EXERCISE INPUT:
----

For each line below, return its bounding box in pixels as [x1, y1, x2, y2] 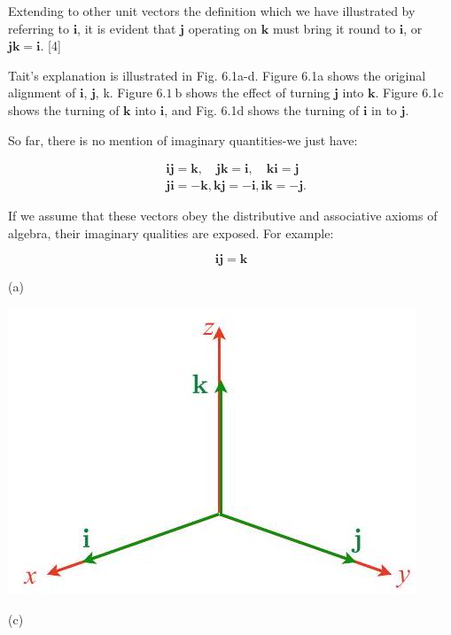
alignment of [8, 83, 76, 102]
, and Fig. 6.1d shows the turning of [164, 100, 360, 119]
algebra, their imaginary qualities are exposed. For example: [8, 223, 334, 242]
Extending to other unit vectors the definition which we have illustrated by [8, 2, 416, 19]
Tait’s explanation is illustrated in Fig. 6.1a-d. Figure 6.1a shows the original [8, 66, 426, 84]
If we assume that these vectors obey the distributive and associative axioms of [8, 206, 438, 225]
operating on [188, 19, 258, 37]
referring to [8, 19, 69, 37]
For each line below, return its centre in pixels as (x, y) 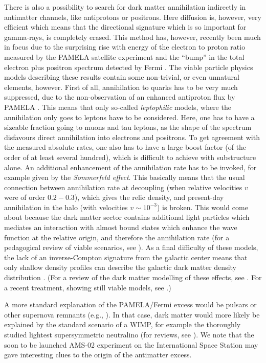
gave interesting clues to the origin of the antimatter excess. (98, 355)
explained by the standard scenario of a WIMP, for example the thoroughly (123, 324)
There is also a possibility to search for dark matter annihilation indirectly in (125, 7)
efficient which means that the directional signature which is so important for (125, 27)
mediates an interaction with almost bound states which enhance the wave (121, 227)
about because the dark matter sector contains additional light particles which (127, 217)
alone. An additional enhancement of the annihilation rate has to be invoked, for (130, 167)
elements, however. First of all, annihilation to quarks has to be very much (121, 87)
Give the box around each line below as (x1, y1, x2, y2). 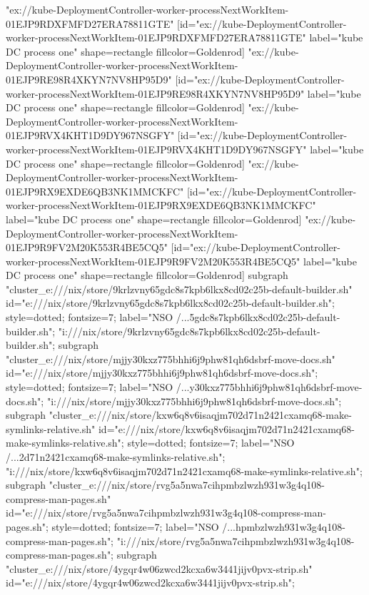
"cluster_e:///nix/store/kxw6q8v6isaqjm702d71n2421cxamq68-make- (49, 407, 352, 422)
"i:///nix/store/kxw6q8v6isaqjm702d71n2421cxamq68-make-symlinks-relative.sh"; (6, 463, 363, 478)
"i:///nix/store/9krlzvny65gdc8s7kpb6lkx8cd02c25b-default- (58, 323, 320, 338)
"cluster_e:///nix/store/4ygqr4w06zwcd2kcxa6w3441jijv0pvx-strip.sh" (6, 561, 313, 576)
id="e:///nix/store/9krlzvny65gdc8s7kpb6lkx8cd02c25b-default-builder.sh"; (6, 295, 335, 310)
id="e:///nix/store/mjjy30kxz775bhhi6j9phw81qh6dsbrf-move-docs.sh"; (6, 365, 318, 380)
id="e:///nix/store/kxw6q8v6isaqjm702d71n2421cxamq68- (98, 421, 355, 436)
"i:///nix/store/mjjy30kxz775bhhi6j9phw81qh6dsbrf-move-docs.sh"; (46, 393, 342, 408)

----

TASK BRIEF: Reproduce the data above word for word and omit the images.

RESULT FOR THIS TASK:
For each line below, return its bounding box in pixels as [x1, y1, x2, y2] 
alignment of [8, 83, 76, 102]
, and Fig. 6.1d shows the turning of [164, 100, 360, 119]
algebra, their imaginary qualities are exposed. For example: [8, 223, 334, 242]
Extending to other unit vectors the definition which we have illustrated by [8, 2, 416, 19]
Tait’s explanation is illustrated in Fig. 6.1a-d. Figure 6.1a shows the original [8, 66, 426, 84]
If we assume that these vectors obey the distributive and associative axioms of [8, 206, 438, 225]
operating on [188, 19, 258, 37]
referring to [8, 19, 69, 37]
For each line below, return its centre in pixels as (x, y) 
gave interesting clues to the origin of the antimatter excess. (98, 355)
explained by the standard scenario of a WIMP, for example the thoroughly (123, 324)
There is also a possibility to search for dark matter annihilation indirectly in (125, 7)
efficient which means that the directional signature which is so important for (125, 27)
mediates an interaction with almost bound states which enhance the wave (121, 227)
about because the dark matter sector contains additional light particles which (127, 217)
alone. An additional enhancement of the annihilation rate has to be invoked, for (130, 167)
elements, however. First of all, annihilation to quarks has to be very much (121, 87)
Give the box around each line below as (x1, y1, x2, y2). 
"cluster_e:///nix/store/kxw6q8v6isaqjm702d71n2421cxamq68-make- (49, 407, 352, 422)
"i:///nix/store/kxw6q8v6isaqjm702d71n2421cxamq68-make-symlinks-relative.sh"; (6, 463, 363, 478)
"i:///nix/store/9krlzvny65gdc8s7kpb6lkx8cd02c25b-default- (58, 323, 320, 338)
"cluster_e:///nix/store/4ygqr4w06zwcd2kcxa6w3441jijv0pvx-strip.sh" (6, 561, 313, 576)
id="e:///nix/store/9krlzvny65gdc8s7kpb6lkx8cd02c25b-default-builder.sh"; (6, 295, 335, 310)
id="e:///nix/store/mjjy30kxz775bhhi6j9phw81qh6dsbrf-move-docs.sh"; (6, 365, 318, 380)
id="e:///nix/store/kxw6q8v6isaqjm702d71n2421cxamq68- (98, 421, 355, 436)
"i:///nix/store/mjjy30kxz775bhhi6j9phw81qh6dsbrf-move-docs.sh"; (46, 393, 342, 408)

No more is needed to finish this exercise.